[FIXED] Race condition during implicit Gateway reconnection

Say server in cluster A accepts a connection from a server in cluster B. The gateway is implicit, in that A does not have a configured remote gateway to B. Then the server in B is shutdown, which A detects and initiate a single reconnect attempt (since it is implicit and if the reconnect retries is not set). While this happens, a new server in B is restarted and connects to A. If that happens before the initial reconnect attempt failed, A will register that new inbound and do not attempt to solicit because it has already a remote entry for gateway B. At this point when the reconnect to old server B fails, then the remote GW entry is removed, and A will not create an outbound connection to the new B server. We fix that by checking if there is a registered inbound when we get to the point of removing the remote on a failed implicit reconnect. If there is one, we try the reconnection. Signed-off-by: Ivan Kozlovic <ivan@synadia.com>
2026-04-17 03:24:40 -07:00 · 2020-05-22 12:55:33 -06:00
parent 0e3c73192d
commit 5dba3cdd75
3 changed files with 73 additions and 3 deletions
--- a/test/leafnode_test.go
+++ b/test/leafnode_test.go
@@ -740,6 +740,7 @@ func createClusterEx(t *testing.T, doAccounts bool, gwSolicit time.Duration, wai
 	// All of these need system accounts.
 	o.Accounts, o.Users = createAccountsAndUsers()

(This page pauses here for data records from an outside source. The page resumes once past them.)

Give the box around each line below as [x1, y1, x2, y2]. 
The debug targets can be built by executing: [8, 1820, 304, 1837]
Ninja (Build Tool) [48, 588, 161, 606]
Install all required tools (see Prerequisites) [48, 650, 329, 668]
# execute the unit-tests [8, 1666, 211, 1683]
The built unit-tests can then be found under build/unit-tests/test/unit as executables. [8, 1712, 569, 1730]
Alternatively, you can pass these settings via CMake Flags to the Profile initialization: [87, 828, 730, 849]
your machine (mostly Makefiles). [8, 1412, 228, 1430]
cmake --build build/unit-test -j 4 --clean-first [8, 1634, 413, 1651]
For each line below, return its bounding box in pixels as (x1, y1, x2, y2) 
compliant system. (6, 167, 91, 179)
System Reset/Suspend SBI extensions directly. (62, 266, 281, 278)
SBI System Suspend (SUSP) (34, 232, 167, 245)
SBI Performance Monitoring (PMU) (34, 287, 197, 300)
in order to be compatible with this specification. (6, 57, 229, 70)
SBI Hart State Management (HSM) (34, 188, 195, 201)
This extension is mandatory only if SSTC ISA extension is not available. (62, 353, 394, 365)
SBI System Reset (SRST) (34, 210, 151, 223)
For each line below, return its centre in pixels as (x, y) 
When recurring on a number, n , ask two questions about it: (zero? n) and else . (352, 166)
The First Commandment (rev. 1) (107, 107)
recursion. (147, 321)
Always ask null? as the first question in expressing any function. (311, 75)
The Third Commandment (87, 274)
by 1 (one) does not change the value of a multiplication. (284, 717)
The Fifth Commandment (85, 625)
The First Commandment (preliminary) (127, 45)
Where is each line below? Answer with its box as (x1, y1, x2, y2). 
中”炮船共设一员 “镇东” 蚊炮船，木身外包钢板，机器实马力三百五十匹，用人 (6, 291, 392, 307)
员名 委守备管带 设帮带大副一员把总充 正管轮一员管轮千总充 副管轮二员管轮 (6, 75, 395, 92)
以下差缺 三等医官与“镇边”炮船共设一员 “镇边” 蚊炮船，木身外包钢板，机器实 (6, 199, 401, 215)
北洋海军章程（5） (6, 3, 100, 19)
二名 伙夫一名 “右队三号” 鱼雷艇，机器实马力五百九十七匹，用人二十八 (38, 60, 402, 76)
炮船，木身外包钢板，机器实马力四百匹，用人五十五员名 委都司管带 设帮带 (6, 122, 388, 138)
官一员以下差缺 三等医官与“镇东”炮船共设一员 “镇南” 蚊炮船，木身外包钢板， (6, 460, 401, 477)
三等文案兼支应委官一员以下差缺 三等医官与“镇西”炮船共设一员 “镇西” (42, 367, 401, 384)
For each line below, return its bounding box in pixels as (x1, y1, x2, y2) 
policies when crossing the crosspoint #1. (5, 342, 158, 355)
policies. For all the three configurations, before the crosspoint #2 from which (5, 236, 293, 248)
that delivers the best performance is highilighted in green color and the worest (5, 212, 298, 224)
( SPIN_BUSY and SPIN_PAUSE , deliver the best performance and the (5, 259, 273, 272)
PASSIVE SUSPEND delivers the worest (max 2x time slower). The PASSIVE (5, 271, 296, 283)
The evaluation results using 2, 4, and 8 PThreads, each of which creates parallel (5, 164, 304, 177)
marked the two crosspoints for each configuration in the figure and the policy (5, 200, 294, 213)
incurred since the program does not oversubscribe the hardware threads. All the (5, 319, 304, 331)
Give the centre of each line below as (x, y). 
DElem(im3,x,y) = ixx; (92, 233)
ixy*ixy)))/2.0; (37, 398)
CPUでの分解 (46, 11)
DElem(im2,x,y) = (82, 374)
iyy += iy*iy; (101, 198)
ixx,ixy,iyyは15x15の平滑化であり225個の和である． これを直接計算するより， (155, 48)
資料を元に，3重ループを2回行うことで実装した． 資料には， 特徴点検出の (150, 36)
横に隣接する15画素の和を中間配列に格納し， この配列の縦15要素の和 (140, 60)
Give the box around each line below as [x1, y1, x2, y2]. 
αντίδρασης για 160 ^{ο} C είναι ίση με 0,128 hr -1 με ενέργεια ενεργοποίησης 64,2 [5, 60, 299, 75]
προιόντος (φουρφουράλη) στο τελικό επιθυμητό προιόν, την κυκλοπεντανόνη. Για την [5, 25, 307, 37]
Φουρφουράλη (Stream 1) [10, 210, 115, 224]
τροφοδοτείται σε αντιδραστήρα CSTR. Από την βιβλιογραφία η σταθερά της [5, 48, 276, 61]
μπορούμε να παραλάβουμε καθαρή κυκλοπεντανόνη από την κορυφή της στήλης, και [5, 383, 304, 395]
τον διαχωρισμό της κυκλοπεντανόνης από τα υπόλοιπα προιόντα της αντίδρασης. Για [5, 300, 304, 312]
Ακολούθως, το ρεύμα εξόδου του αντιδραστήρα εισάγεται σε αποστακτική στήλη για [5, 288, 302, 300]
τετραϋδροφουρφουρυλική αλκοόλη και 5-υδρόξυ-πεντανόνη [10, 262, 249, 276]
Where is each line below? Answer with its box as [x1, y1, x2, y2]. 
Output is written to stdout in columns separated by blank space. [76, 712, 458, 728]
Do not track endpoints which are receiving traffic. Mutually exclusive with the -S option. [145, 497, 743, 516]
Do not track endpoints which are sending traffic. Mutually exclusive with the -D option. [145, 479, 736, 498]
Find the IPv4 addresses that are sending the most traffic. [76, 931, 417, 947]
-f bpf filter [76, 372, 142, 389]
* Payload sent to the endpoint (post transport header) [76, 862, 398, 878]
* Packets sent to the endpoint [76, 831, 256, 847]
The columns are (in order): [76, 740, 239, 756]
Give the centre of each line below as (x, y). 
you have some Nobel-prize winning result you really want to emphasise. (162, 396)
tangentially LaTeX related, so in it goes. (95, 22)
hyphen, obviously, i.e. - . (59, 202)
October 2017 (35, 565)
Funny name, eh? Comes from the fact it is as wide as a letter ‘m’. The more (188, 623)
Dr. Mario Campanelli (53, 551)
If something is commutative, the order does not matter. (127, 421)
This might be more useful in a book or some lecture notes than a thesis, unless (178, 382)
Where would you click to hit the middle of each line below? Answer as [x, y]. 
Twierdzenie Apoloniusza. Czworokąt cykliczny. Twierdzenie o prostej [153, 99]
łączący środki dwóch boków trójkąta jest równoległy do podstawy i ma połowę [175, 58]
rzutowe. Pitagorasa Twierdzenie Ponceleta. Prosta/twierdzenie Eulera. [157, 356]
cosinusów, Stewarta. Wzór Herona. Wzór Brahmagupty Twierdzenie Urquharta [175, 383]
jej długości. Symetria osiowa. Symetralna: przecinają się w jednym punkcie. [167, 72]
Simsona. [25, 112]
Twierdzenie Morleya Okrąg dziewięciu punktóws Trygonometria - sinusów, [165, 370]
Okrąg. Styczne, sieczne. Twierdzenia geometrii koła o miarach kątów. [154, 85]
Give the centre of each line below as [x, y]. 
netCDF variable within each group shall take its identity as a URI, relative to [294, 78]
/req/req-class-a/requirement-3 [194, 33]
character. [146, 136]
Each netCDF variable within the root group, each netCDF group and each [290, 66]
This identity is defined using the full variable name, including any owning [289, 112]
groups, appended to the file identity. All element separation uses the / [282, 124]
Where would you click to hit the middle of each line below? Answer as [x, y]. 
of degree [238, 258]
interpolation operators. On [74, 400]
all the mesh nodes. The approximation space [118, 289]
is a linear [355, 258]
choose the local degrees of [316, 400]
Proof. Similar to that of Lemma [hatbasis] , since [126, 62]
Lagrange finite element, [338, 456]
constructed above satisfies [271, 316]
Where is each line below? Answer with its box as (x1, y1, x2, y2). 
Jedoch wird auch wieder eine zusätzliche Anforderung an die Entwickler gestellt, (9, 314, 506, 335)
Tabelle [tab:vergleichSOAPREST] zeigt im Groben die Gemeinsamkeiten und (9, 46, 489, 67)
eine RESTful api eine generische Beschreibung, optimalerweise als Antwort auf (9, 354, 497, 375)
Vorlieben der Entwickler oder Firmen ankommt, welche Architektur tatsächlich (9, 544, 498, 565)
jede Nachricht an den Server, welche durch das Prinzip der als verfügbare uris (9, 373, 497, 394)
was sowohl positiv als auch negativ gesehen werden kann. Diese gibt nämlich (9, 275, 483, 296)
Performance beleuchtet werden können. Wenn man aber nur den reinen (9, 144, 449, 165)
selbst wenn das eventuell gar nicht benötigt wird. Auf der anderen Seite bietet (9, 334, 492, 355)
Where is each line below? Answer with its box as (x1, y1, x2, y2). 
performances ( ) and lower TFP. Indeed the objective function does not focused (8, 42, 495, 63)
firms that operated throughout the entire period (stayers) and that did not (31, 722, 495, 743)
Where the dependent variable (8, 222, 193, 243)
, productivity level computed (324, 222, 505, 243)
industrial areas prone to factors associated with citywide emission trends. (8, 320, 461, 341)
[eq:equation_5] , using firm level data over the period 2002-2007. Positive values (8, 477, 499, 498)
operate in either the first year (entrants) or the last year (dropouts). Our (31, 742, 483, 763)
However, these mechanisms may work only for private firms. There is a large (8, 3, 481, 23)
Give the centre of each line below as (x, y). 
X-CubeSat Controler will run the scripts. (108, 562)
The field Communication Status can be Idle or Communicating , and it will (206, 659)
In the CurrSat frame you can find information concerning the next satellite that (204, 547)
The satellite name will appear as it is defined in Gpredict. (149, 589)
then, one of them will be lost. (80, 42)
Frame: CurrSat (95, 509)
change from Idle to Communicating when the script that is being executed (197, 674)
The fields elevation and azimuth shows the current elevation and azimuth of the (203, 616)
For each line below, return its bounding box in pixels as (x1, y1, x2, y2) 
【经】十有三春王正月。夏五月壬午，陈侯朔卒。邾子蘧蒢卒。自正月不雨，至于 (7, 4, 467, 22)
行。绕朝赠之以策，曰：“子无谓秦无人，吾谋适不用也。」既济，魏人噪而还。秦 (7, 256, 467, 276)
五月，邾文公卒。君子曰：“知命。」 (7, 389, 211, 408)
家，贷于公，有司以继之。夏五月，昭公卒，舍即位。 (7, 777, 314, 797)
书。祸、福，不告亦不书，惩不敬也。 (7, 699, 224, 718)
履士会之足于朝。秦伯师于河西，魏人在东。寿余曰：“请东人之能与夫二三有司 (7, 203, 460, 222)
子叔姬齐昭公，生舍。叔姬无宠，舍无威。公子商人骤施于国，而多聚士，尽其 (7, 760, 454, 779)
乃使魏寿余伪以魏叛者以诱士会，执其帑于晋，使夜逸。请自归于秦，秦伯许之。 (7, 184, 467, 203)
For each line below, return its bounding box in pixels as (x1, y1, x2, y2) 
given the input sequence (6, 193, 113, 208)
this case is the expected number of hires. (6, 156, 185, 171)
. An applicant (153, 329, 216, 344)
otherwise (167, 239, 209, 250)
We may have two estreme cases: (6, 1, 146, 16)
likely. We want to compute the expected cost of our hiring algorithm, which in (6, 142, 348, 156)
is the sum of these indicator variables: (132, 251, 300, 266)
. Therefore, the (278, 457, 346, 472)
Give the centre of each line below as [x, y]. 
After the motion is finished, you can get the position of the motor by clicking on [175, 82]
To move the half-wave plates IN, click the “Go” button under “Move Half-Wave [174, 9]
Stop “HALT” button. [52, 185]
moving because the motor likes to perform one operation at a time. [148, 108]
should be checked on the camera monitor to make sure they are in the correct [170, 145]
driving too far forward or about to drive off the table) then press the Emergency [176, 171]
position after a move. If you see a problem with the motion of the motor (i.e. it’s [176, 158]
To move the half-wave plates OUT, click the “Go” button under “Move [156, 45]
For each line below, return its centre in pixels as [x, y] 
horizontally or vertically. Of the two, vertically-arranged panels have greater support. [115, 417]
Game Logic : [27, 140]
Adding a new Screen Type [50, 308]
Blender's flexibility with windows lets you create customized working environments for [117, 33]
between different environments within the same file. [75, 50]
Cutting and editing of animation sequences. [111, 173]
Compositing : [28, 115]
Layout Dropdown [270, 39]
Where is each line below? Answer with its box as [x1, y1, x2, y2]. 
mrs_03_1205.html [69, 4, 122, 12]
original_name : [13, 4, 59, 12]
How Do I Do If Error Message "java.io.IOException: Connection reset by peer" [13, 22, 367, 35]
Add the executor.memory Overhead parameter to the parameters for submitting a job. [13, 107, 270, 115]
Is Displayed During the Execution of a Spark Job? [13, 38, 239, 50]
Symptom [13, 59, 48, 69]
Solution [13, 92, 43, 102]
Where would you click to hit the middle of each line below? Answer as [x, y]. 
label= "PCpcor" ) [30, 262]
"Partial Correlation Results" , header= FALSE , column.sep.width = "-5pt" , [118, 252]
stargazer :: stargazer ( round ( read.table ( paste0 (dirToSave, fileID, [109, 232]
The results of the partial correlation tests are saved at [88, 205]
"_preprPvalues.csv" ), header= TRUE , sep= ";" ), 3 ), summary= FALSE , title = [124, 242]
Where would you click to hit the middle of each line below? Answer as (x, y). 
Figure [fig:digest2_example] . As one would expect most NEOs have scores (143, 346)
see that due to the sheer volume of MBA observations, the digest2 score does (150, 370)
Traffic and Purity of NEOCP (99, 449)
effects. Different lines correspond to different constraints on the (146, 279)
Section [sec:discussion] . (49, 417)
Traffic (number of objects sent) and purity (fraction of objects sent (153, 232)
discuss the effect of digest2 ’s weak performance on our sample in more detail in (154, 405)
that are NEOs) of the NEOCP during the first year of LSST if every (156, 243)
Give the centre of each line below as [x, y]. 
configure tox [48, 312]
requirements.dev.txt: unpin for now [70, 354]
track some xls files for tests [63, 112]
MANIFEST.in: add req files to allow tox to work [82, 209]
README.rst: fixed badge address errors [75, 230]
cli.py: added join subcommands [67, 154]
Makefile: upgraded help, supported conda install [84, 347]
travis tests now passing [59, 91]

 	o.SystemAccount = "$SYS"
+	o.ServerName = fmt.Sprintf("%s1", clusterName)
 	// Run the server
 	s := RunServer(o)
 	bindGlobal(s)
@@ -761,6 +762,7 @@ func createClusterEx(t *testing.T, doAccounts bool, gwSolicit time.Duration, wai
 		// All of these need system accounts.
 		o.Accounts, o.Users = createAccountsAndUsers()
 		o.SystemAccount = "$SYS"
+		o.ServerName = fmt.Sprintf("%s%d", clusterName, i+1)
 		s := RunServer(o)
 		bindGlobal(s)